Posts Tagged 'Responsorial Psalm'


When Jesus is arrested and brought to trial on Good Friday, Pontius Pilate asks him, “What is truth?” (John 18:38) Have you ever wondered that? Not necessarily truth in the “big sense,” like the truth of humanity or the truth of the universe, but just plain-old everyday truth. Like whether or not you’re on the right path, whether you should “go for” the opportunity that just presented itself to you, whether your sense of how to live a moral life is on the up-and-up. What’s the truth of those situations? Is God happy with me and my life choices so far? Am I doing the right thing? Have I been following in the path God has marked out for me?

Trying to discern God’s movements in our lives is no easy task. It requires several things:
–a desire to know God’s movements
–an openness to noticing them
–a receptivity to accepting them and what they mean for my life
–a sense of courage to follow-through with the call or invitation of God
–a sense of humility to let go of my own agendas when God might be calling me away from them to something bigger.

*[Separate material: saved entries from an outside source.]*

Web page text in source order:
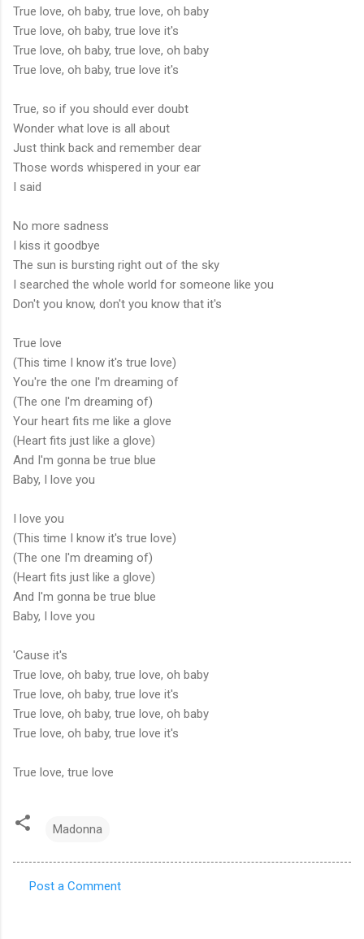
True love, oh baby, true love, oh baby
True love, oh baby, true love it's
True love, oh baby, true love, oh baby
True love, oh baby, true love it's
True, so if you should ever doubt
Wonder what love is all about
Just think back and remember dear
Those words whispered in your ear
I said
No more sadness
I kiss it goodbye
The sun is bursting right out of the sky
I searched the whole world for someone like you
Don't you know, don't you know that it's
True love
(This time I know it's true love)
You're the one I'm dreaming of
(The one I'm dreaming of)
Your heart fits me like a glove
(Heart fits just like a glove)
And I'm gonna be true blue
Baby, I love you
I love you
(This time I know it's true love)
(The one I'm dreaming of)
(Heart fits just like a glove)
And I'm gonna be true blue
Baby, I love you
'Cause it's
True love, oh baby, true love, oh baby
True love, oh baby, true love it's
True love, oh baby, true love, oh baby
True love, oh baby, true love it's
True love, true love
Madonna
Post a Comment
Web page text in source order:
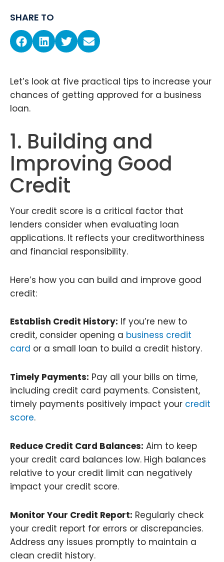
SHARE TO
Let’s look at five practical tips to increase your
chances of getting approved for a business
loan.
1. Building and
Improving Good
Credit
Your credit score is a critical factor that
lenders consider when evaluating loan
applications. It reflects your creditworthiness
and financial responsibility.
Here’s how you can build and improve good
credit:
Establish Credit History: If you’re new to
credit, consider opening a business credit
card or a small loan to build a credit history.
Timely Payments: Pay all your bills on time,
including credit card payments. Consistent,
timely payments positively impact your credit
score.
Reduce Credit Card Balances: Aim to keep
your credit card balances low. High balances
relative to your credit limit can negatively
impact your credit score.
Monitor Your Credit Report: Regularly check
your credit report for errors or discrepancies.
Address any issues promptly to maintain a
clean credit history.
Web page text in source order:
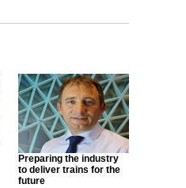
Preparing the industry
to deliver trains for the
future
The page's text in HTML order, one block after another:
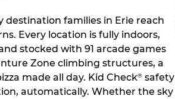
destination families in Erie reach
Every location is fully indoors,
stocked with 91 arcade games
Zone climbing structures, a
made all day. Kid Check® safety
automatically. Whether the sky
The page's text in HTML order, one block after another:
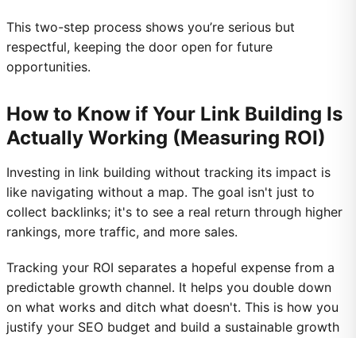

This Sunday’s responsorial psalm is a beautiful plea to this God of ours: “Your ways, O Lord, make known to me; teach me your paths, guide me in your truth and teach me, for you are God my Savior.” Might I suggest that you pray with this psalm prayer each day of the coming week, asking God to help you come to know him and his ways better. After all, who better to help us out with our big questions? He IS the Truth.


This Sunday’s responsorial psalm says, “If today you hear his voice, harden not your hearts (Ps 95).” It seems pretty inconceivable to harden our hearts to the actual voice of God, doesn’t it? I mean, if I knew it was actually God talking, I would listen pretty carefully. Doesn’t everyone wish God’s voice would just come through some cosmic loudspeaker helping us know what to do on any given day in any given circumstance? So what is the psalmist saying when he exhorts us not to “harden our hearts” to the voice of God?

Have you ever known the right thing to do and just not done it? Or have you ever known that “being good” was going to cost you something in your friendships or in your social status? Or have you ever just changed the channel rather than hearing all the tragic news about the Middle East, the poverty of the African people, the victims of justice or violence, or the continued suffering of those most helpless? Have you ever walked past a homeless person on the street, afraid to look him in the eye when he asks you directly for help? Or have you ever heard that sudden, unbeckoned voice in the back of your head telling you to get in touch with an old friend or a long-lost classmate—and then shrugged it off as a weird memory?

I suppose that’s not fair, asking if “you’ve” ever had those experiences…because the real question each of us needs to ask ourselves is, “When I’ve had those experiences, how did I not recognize in them the voice of God?” Maybe this is the psalmist’s point. Maybe this is precisely his point. Help me, Lord, to hear and recognize your voice today—in the Scriptures; in the words of my family, friends, and coworkers; in every opportunity to love that you present to me—and keep my heart soft enough to answer, “Ah, Lord—there you are.”